Global banking regulators shouldn’t see debt limits, known as leverage ratios, as a panacea for how to prevent excessive risk-taking at lenders, according to the chief official at the Basel Committee on Banking Supervision.
“Despite its apparent simplicity, an internationally comparable leverage ratio is anything but simple to design,” Wayne Byres, the Basel Committee’s secretary general, said in a speech in Portugal. “Believe me, it is not easy.”
Byres’s warning of the limitations of the debt limits follows a growing push from regulators to simplify capital rules for banks, with more reliance on leverage ratios.

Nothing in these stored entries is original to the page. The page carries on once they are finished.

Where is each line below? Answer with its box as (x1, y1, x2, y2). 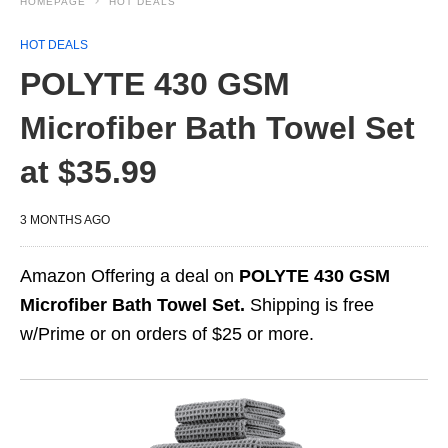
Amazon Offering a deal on (20, 266, 239, 286)
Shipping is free (245, 295, 374, 315)
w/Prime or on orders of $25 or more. (20, 324, 314, 344)
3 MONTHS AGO (20, 213, 110, 227)
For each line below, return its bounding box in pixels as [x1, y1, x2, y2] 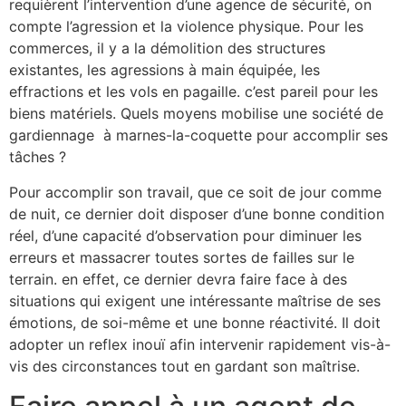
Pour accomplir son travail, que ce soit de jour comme [9, 182, 382, 201]
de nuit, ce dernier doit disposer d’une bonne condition [9, 204, 384, 223]
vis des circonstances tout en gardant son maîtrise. [9, 356, 360, 375]
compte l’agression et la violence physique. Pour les [9, 17, 363, 36]
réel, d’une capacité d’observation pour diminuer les [9, 226, 362, 245]
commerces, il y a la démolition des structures [9, 39, 325, 58]
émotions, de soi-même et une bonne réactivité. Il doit [9, 313, 381, 332]
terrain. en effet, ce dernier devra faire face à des [9, 269, 347, 288]
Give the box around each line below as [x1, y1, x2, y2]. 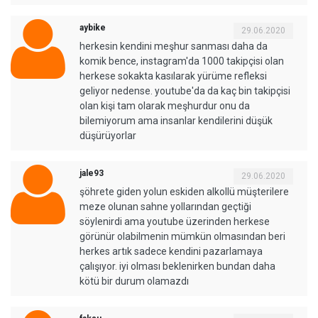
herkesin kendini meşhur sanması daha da [79, 40, 268, 53]
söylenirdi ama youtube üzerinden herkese [79, 216, 270, 228]
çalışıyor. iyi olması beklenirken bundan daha [79, 261, 275, 273]
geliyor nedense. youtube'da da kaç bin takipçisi [79, 85, 290, 97]
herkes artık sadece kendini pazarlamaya [79, 246, 263, 258]
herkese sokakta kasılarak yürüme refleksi [79, 70, 267, 82]
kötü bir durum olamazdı [79, 275, 189, 287]
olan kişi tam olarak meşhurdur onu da [79, 100, 250, 112]
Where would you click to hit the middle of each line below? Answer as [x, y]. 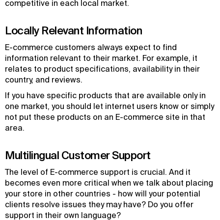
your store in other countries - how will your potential [103, 193]
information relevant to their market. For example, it [101, 58]
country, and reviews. [44, 80]
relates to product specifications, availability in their [102, 69]
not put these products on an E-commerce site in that [105, 117]
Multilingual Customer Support [78, 155]
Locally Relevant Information [73, 30]
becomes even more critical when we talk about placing [109, 183]
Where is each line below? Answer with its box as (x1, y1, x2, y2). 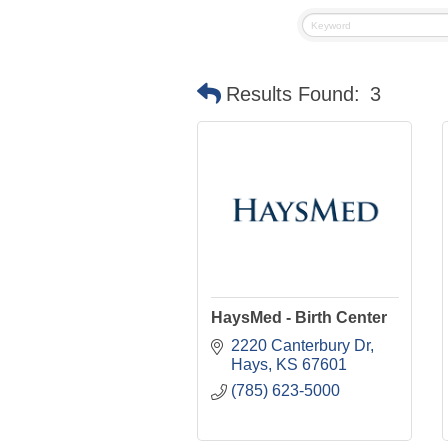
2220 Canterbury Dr (230, 336, 370, 354)
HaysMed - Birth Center (210, 309, 387, 327)
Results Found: (226, 83, 360, 106)
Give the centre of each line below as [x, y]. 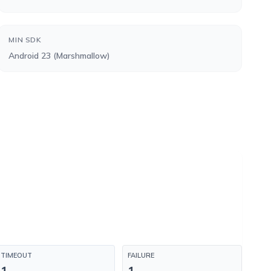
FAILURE [141, 255]
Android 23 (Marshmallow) [60, 56]
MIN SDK [25, 40]
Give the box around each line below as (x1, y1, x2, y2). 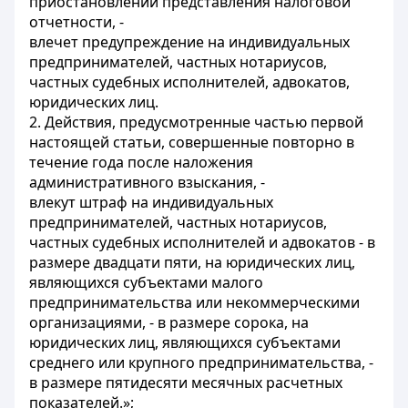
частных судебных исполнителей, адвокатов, (29, 72, 350, 92)
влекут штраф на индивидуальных (29, 192, 273, 212)
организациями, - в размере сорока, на (29, 312, 309, 332)
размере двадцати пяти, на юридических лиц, (29, 252, 355, 272)
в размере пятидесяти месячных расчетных (29, 372, 342, 393)
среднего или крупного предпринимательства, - (29, 352, 373, 372)
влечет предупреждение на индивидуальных (29, 32, 350, 52)
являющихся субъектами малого (29, 272, 263, 292)
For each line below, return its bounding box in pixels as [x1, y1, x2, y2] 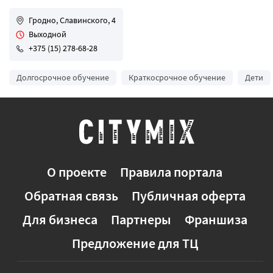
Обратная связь [24, 187, 118, 204]
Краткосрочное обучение [129, 72, 225, 83]
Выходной [29, 29, 66, 40]
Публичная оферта [131, 187, 246, 204]
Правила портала [120, 163, 222, 180]
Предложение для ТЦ [71, 235, 198, 252]
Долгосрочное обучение [16, 72, 109, 83]
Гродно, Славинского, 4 [29, 15, 116, 26]
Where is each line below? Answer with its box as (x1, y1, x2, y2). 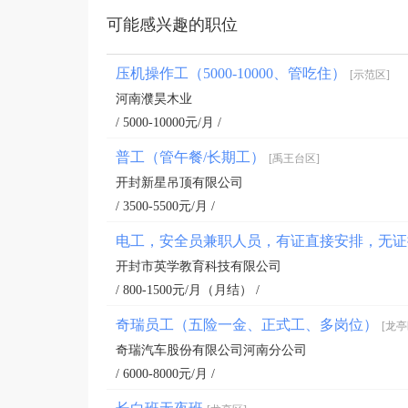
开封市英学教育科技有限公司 (116, 260, 281, 274)
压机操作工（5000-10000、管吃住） (116, 66, 350, 82)
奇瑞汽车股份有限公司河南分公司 (116, 343, 307, 358)
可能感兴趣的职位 (107, 15, 238, 35)
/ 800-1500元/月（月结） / (116, 283, 260, 298)
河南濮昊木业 (116, 92, 192, 107)
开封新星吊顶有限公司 (116, 176, 243, 190)
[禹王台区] (269, 152, 320, 166)
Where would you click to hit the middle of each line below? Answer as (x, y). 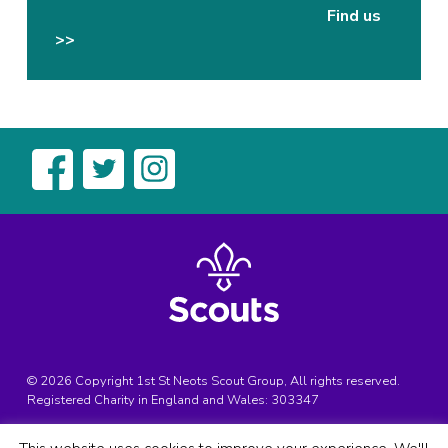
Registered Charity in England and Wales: (149, 399)
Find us (354, 15)
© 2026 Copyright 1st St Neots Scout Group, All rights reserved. (214, 380)

U.S. Federal Deposit Insurance Corp. board member Thomas Hoenig called last month for most Basel rules to be scrapped in favor of an indebtedness limit. Andy Haldane, the Bank of England’s executive director for financial stability, has also said that Basel rules may be too complicated to function effectively.
Leverage ratios force banks to hold a minimum amount of capital against their assets, with the capital requirement measured as a percentage of the assets’ total value. This restricts how far lenders can finance their activities through debt.
An overhaul of the Basel group’s bank rules in 2010 included a leverage ratio alongside other capital rules that require lenders to assess the riskiness of the assets they hold.
Byres defended this approach, saying that relying only on a leverage ratio might encourage banks to increase, rather than reduce, their risk taking.
“A simple capital-to-assets ratio will, on its own, create incentives for banks to undertake riskier activities,” he said. Banks may also find ways to get around the measure, he said.